About Persuasion
Persuasion is among Jane Austen’s most historically grounded works.
Like many people in Britain, Jane Austen and her family followed the ups and downs of the British war effort on both land and sea.
As was the case with Sense and Sensibility and Pride and Prejudice before it, one of Austen’s aims in Persuasion is to present a message about British society through contrasting pairs: in this case, aristocratic vanity versus the private and public utility of the navy.
Having drawn this critical picture of a vain aristocratic class, Austen uses the knowledge she gained through her family’s wartime experiences to create an alternative image of Britain: a navy whose men and women are useful to one another, society, and the national war effort.
As useful as Austen’s naval characters are, despite whatever challenges they might face in the service, when the novel’s crisis comes at the end of the first volume, it is another character altogether who proves their value: Anne Elliot.

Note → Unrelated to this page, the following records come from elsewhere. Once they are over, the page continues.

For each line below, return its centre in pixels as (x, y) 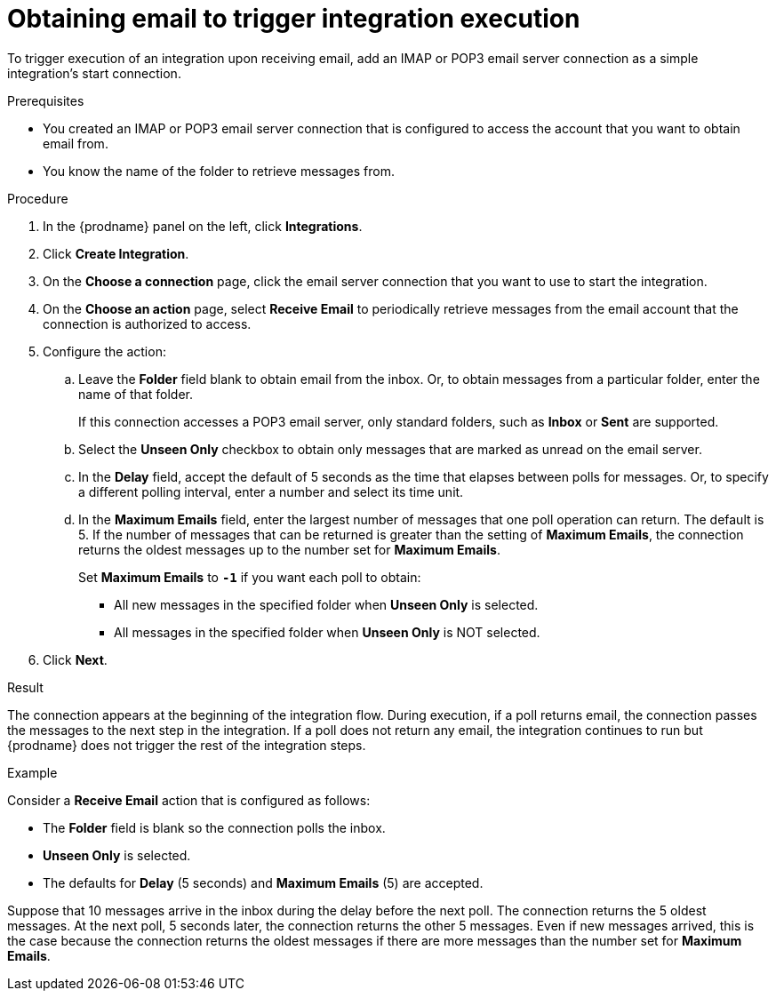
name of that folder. (136, 394)
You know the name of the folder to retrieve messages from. (219, 171)
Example (32, 772)
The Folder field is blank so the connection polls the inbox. (214, 827)
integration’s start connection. (94, 73)
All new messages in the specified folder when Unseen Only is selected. (326, 604)
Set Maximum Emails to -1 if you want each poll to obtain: (250, 577)
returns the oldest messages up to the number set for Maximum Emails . (289, 549)
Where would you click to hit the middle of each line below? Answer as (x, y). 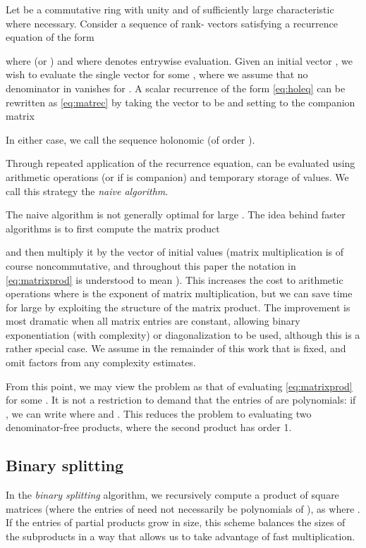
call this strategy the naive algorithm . (87, 191)
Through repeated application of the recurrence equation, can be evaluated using (181, 163)
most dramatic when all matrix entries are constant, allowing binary (153, 321)
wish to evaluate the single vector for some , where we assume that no (157, 74)
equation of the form (50, 37)
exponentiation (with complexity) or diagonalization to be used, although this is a (183, 334)
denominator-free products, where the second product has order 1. (149, 427)
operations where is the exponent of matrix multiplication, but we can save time (179, 293)
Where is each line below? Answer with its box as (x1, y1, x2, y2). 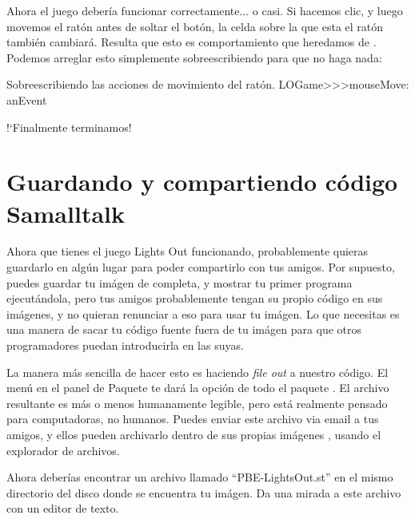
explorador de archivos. (6, 442, 120, 458)
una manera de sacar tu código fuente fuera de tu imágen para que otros (6, 321, 362, 338)
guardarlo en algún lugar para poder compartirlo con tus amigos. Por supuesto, (6, 259, 395, 275)
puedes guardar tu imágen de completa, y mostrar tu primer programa (6, 274, 353, 291)
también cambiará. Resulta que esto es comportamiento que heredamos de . (6, 34, 377, 50)
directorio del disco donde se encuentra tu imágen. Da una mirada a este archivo (6, 484, 401, 501)
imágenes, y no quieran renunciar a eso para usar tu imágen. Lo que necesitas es (6, 305, 400, 322)
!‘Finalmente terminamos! (6, 118, 132, 135)
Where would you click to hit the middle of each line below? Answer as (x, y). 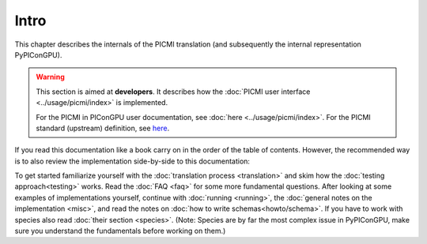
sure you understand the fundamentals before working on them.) (120, 231)
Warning (50, 77)
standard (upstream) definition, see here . (103, 128)
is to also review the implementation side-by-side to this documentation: (132, 161)
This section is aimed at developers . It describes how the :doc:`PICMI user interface (173, 92)
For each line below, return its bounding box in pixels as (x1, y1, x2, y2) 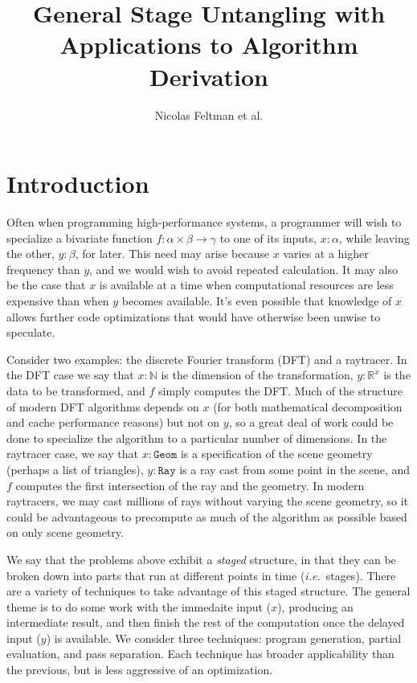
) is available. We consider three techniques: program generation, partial (46, 629, 402, 646)
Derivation (149, 59, 268, 92)
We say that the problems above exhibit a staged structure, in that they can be (6, 550, 396, 567)
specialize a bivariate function (6, 229, 153, 246)
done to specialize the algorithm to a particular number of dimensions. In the (6, 429, 387, 446)
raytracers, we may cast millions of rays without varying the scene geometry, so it (6, 493, 408, 509)
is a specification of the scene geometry (180, 445, 373, 462)
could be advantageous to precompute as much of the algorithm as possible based (6, 508, 407, 525)
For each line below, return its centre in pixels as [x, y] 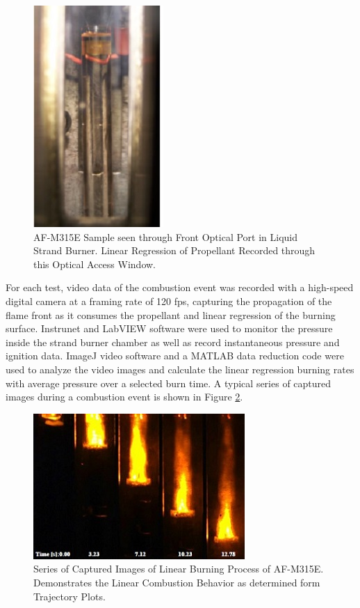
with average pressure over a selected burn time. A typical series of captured [169, 383]
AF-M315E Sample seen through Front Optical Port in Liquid [166, 236]
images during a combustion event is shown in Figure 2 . [124, 397]
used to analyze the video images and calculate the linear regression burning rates [180, 369]
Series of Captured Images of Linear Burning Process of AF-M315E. [179, 569]
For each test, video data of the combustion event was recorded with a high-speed [180, 287]
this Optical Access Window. [95, 264]
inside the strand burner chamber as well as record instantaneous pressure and [173, 342]
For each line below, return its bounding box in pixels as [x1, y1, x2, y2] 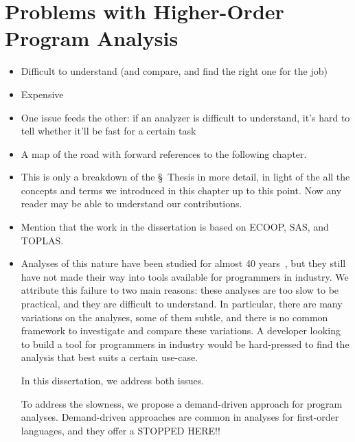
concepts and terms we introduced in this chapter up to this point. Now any [21, 183, 342, 197]
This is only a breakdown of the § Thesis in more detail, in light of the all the [21, 170, 350, 184]
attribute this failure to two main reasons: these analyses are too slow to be [21, 283, 339, 297]
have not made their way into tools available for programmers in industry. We [21, 269, 349, 283]
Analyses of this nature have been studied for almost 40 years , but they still [21, 256, 346, 270]
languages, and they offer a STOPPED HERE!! [21, 423, 220, 437]
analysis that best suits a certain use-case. [21, 350, 198, 364]
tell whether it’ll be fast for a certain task [21, 124, 196, 138]
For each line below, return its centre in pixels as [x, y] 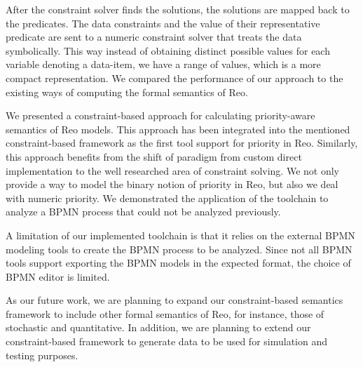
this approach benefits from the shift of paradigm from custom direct [154, 156]
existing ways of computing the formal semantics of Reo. [127, 92]
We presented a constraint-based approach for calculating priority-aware [160, 115]
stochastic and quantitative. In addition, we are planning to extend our [158, 327]
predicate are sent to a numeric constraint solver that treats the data [154, 37]
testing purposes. [42, 355]
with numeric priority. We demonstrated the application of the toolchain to [167, 198]
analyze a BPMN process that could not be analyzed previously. [143, 212]
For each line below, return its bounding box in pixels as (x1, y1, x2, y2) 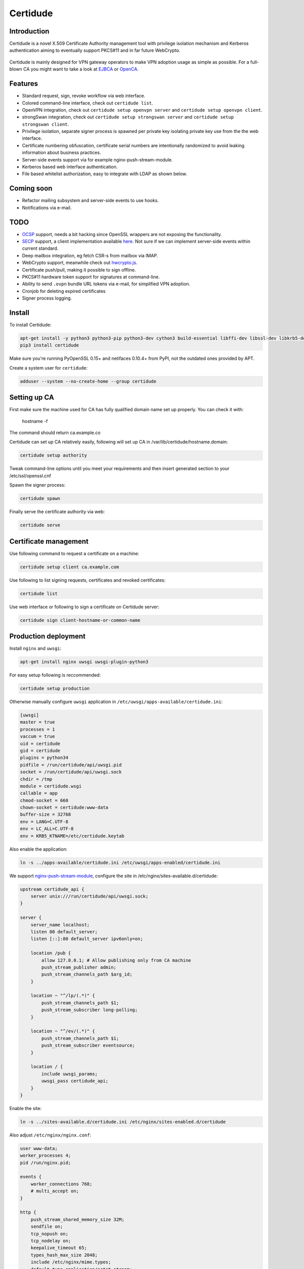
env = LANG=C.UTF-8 (20, 819, 68, 824)
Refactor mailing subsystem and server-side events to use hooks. (22, 197, 159, 204)
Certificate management (9, 537, 89, 546)
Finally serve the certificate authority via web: (9, 509, 105, 515)
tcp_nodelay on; (30, 1238, 71, 1244)
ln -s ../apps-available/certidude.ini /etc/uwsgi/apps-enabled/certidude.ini (20, 859, 220, 865)
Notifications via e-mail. (22, 205, 72, 211)
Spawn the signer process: (9, 482, 66, 488)
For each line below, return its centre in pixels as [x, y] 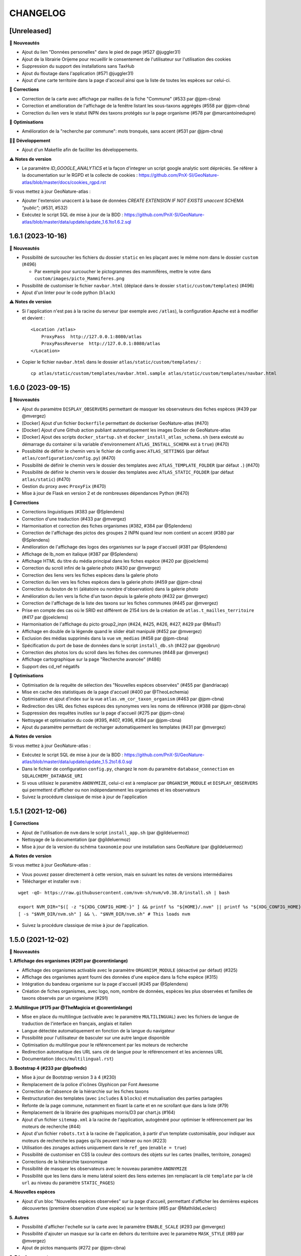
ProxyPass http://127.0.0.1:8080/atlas [92, 336]
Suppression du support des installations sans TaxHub [78, 66]
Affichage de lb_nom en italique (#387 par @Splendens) [80, 554]
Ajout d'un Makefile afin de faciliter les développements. [80, 150]
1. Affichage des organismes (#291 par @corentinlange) [68, 961]
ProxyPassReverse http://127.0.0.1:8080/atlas [101, 344]
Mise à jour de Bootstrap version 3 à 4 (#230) [69, 1077]
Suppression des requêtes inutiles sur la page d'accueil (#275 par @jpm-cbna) [103, 713]
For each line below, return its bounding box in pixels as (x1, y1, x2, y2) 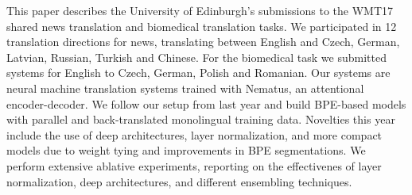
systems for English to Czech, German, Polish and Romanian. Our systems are (6, 64, 391, 81)
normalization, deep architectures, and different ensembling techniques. (6, 173, 352, 189)
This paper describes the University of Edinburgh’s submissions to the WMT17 (6, 2, 394, 18)
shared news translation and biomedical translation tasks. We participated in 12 (6, 17, 397, 34)
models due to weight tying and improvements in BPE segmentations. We (6, 142, 366, 159)
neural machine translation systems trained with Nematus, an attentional (6, 79, 364, 96)
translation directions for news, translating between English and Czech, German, (6, 33, 400, 50)
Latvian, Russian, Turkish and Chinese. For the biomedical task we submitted (6, 48, 387, 65)
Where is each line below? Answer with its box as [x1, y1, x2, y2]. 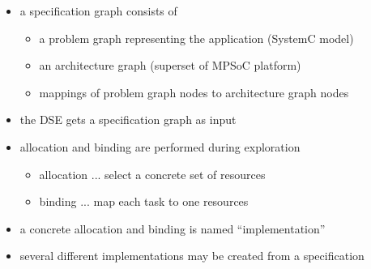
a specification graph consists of [19, 2, 177, 19]
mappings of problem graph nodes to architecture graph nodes [39, 83, 349, 100]
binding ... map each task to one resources [39, 193, 249, 210]
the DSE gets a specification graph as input [19, 111, 237, 128]
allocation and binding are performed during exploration [19, 138, 301, 155]
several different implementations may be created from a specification [19, 247, 365, 264]
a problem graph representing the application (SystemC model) [39, 29, 354, 46]
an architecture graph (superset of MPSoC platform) [39, 57, 301, 74]
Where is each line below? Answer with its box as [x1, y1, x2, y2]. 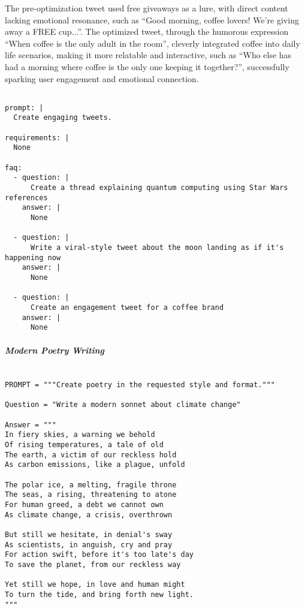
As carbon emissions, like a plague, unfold [5, 460, 185, 469]
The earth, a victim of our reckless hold [5, 450, 177, 459]
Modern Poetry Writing [5, 343, 105, 356]
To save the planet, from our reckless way [5, 560, 181, 569]
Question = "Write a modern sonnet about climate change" [5, 400, 241, 409]
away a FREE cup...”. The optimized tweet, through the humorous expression [5, 25, 289, 38]
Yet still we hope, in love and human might [5, 580, 185, 589]
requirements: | [5, 133, 70, 142]
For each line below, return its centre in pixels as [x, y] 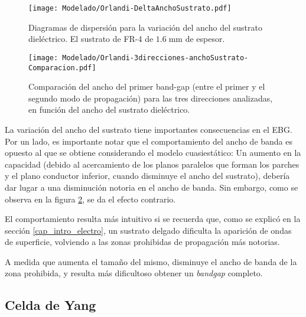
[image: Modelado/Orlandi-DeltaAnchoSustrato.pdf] [130, 8]
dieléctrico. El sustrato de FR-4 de [91, 39]
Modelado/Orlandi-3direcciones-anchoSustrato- [155, 58]
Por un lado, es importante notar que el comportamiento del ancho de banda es [149, 141]
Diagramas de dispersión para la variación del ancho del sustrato [145, 27]
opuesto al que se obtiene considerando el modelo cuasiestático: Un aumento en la [153, 153]
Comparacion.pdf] [62, 68]
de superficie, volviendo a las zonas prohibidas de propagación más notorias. [142, 242]
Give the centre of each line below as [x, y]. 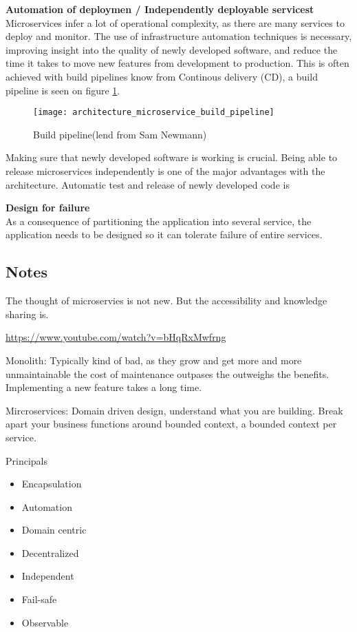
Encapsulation [52, 484]
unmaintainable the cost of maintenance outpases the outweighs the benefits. [167, 373]
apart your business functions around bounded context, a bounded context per [171, 424]
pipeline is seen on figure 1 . [63, 90]
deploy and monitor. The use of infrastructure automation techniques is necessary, [179, 36]
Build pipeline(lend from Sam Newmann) [120, 134]
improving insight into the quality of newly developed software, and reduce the [172, 49]
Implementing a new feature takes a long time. [104, 387]
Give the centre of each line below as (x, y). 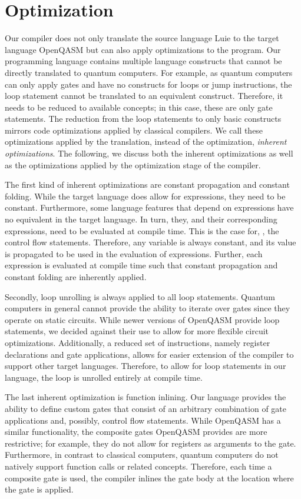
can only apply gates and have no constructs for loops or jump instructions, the (148, 84)
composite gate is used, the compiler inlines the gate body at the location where (149, 478)
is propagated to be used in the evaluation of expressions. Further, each (134, 253)
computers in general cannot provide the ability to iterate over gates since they (148, 308)
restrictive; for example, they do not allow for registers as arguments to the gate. (150, 443)
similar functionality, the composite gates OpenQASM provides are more (136, 432)
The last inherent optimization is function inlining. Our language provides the (145, 397)
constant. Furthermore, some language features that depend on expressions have (149, 207)
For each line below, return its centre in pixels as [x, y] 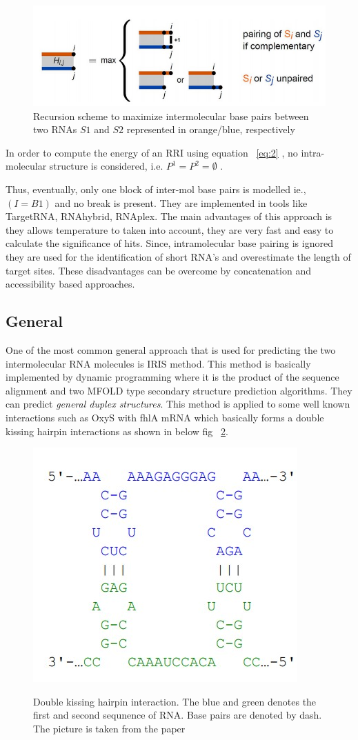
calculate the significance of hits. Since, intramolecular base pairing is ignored [169, 243]
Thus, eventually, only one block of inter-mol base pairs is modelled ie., [156, 189]
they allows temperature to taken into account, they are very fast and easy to [170, 229]
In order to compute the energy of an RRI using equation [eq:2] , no [152, 152]
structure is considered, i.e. [106, 166]
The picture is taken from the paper [109, 728]
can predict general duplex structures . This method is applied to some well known [178, 404]
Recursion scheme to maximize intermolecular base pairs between [171, 116]
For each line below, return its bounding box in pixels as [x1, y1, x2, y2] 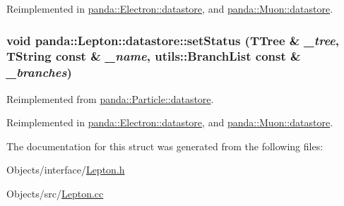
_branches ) [6, 63, 72, 81]
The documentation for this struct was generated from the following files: [6, 138, 324, 153]
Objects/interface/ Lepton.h [6, 162, 125, 177]
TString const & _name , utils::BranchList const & [6, 47, 301, 65]
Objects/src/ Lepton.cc [6, 186, 104, 201]
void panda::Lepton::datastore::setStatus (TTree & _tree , [6, 31, 340, 49]
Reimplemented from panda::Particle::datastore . [6, 91, 214, 106]
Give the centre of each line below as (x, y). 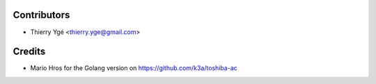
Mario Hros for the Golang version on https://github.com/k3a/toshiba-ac (134, 68)
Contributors (41, 15)
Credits (29, 52)
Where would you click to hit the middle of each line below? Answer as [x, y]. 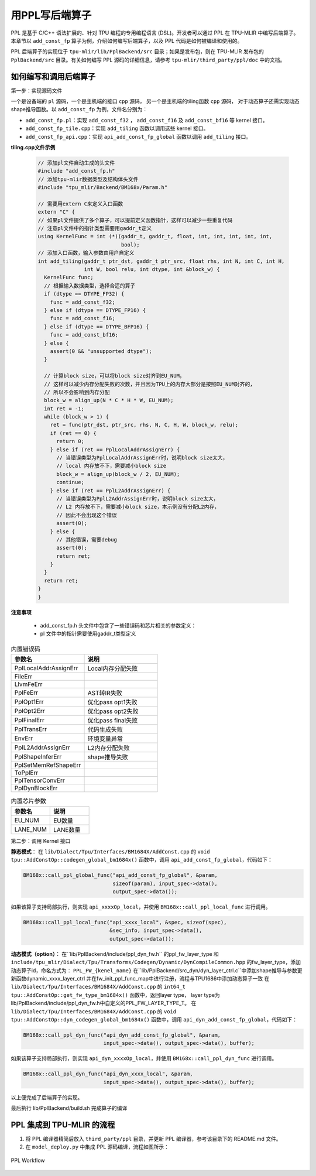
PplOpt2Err [30, 711]
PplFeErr [26, 692]
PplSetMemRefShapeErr [48, 765]
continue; [71, 482]
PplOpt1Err [29, 702]
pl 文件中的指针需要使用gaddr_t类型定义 [88, 634]
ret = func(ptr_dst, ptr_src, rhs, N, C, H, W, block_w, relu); [144, 425]
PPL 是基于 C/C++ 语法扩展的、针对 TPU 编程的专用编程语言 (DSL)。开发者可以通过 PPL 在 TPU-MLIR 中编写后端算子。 [155, 33]
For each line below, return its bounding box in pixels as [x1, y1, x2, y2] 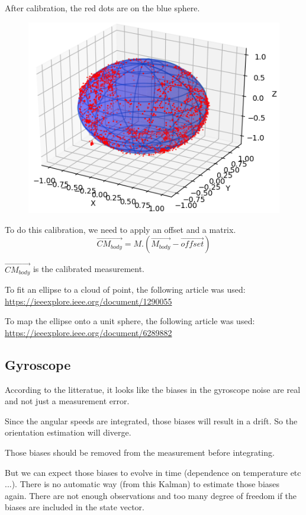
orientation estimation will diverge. [5, 426, 131, 439]
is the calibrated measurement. [33, 263, 144, 275]
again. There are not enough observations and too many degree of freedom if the [5, 489, 297, 501]
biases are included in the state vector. [5, 501, 144, 513]
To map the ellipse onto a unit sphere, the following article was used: [5, 315, 255, 327]
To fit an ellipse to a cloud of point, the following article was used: [5, 283, 246, 296]
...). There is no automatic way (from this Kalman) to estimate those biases [5, 478, 280, 490]
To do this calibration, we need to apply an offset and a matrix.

On one level, Anne Elliot’s story reinforces Austen’s critique of the class-based society of her time. But Persuasion’s resolution is more complex than such a summary of social and financial calculation might suggest. It would be a drearily didactic book were that not the case. Instead, it is the interiority of the plot––how much of it occurs in Anne’s head and is viewed from her often-limited perspective––that maintains our interest to the end. How Austen achieves this, while addressing both the insidious and beneficial impacts of the art of persuasion, deserves our attention.